Chapter 7. 1665-8: in Delft, Vermeer begins and completes the painting of his daughter Magdelena. Chapter 8. 1675: in Delft, Vermeer dies, and after his death his daughter Magdelena sells the painting to the local baker; later, in Amsterdam in 1696, Magdelena observes a nice family buying the painting at auction. Topics For Discussion 1. The plot summary reveals that much of the picture's provenance remains unknown. Why do you think Vreeland leaves blank so much of the picture's history? Where do you imagine the painting was, say, between 1803 and 1890? Why do you think Vreeland places the painting in periods of history reflecting so many atrocities? What would have been gained--or lost--from this novel had the author placed the picture in more heroic moments of human history? 2.
For many readers the chapters seem uneven in quality. Which chapters seem to you more/less successful than the others? Can you say why some fail to work as well as others? 3. The original title for the opening chapter was Love Burning. What additional textual evidence exists to affirm the painting's destruction by Cornelius? Do you think that Cornelius makes a morally correct decision when he burns the picture? Do you think that Richard ought to have stepped in to save it? 4. In A Night Different From All Other Nights, Hannah slaughters the family's pet pigeons.

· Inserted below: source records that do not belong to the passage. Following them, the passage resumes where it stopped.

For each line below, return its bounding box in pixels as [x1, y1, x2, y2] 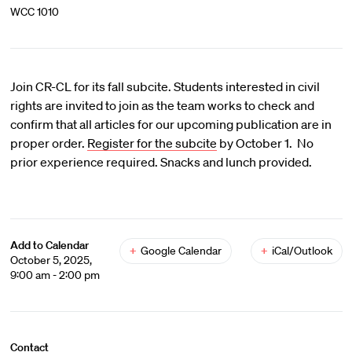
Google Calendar [140, 244, 222, 258]
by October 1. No [216, 135, 313, 151]
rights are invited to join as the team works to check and [9, 97, 314, 113]
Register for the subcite [86, 135, 217, 151]
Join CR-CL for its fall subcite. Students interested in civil [9, 79, 320, 94]
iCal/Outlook [271, 244, 332, 258]
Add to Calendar [9, 238, 89, 252]
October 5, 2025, [9, 253, 92, 267]
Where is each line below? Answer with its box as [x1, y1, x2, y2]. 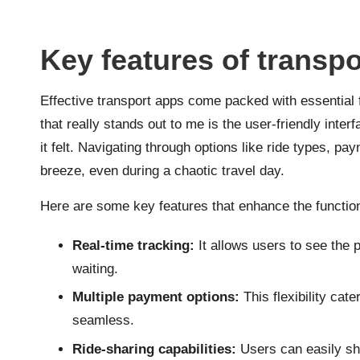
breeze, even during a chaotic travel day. [40, 162, 284, 178]
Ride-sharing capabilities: [72, 341, 236, 357]
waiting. [72, 260, 118, 276]
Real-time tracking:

Why and for whom does Hannah destroy these pets? How is the death of the pigeons related to the Amsterdam setting? In what way is the family's celebration of Passover relevant to this story? Would a different Jewish holiday, say Chanukah, have had the same symbolic value? 5. Why do you think that Digna sews samplers, in Adagia, embedded with quotations by Erasmus? You might want to discuss Erasmus, and the part this Dutch Renaissance humanist plays in the drama going on between this 19th century husband and wife? 6. The Hyacinth Blue chapter is written in the first person and in a vastly different style from that of the other chapters. Authors often use the first person point of view to expose an unreliable narrator. In what way is Claudine's account of these events unreliable? In other words, what part or parts of the story does she fail to understand? Why do you think that Vreeland chose to tell Claudine's story from that character's limited point of view? 7.

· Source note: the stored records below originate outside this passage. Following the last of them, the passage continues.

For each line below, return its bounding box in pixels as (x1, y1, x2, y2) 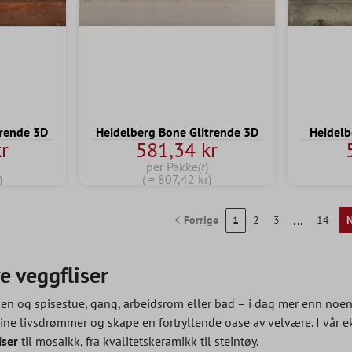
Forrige (183, 212, 218, 227)
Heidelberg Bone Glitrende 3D (95, 124, 258, 141)
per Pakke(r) (145, 159, 208, 175)
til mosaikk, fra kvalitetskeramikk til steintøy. (17, 333, 258, 350)

In the Morningshine chapter, Saskia and Stign have an unsatisfying marriage. Indeed, unhappy marriages and unpromising couples seem to be the norm in this book. What, according to Vreeland, constitutes an unhappy union? 8. Why is scholarly Adriaan Kuypers, in the Personal Papers chapter, attracted to superstitious Aletta Pieters? Does Aletta's family history help to explain her irrational behavior? 9. The concluding Magdelena Looking chapter traces the painting's subject from her wistful 14th year (when she wishes her father would paint her) to her melancholic middle age. In it, we learn that following her father's death, Magdelena marries an unimaginative saddler, moves to Amsterdam, and ends up childless.
What does this sad story contribute to the viewer's understanding of the painting? 10. Magdelena sells the painting for over 300 gilders. Saskia sells it for 75 gilders. Claudine sells it for 24 gilders. Today, the picture would be sold for several hundred million gilders. Given these discrepancies, what do you think Vreeland is suggesting about the monetary value of art? The novel opens in the present day when Cornelius Engelbrecht, a lonely math teacher, invites one of his colleagues from the art department to see a painting he has kept secret for decades.
Though he insists it's an authentic Vermeer, a painting ready to rock the art world, he explains vaguely, I prefer it not be known. Security risks. I just wanted you to see it, because you can appreciate it. The art teacher leaves unconvinced, and Cornelius's dreadful paradox is unresolved. He's spent decades worshipping the painting and enduring the guilt that stains it since he first learned his father stole it from Jews he helped deport from the Netherlands. As he stares at the girl in blue, the narrator explains, The one thing he craved, to be believed, struck at odds with the thing he most feared, to be linked by blood with his century's supreme cruelty.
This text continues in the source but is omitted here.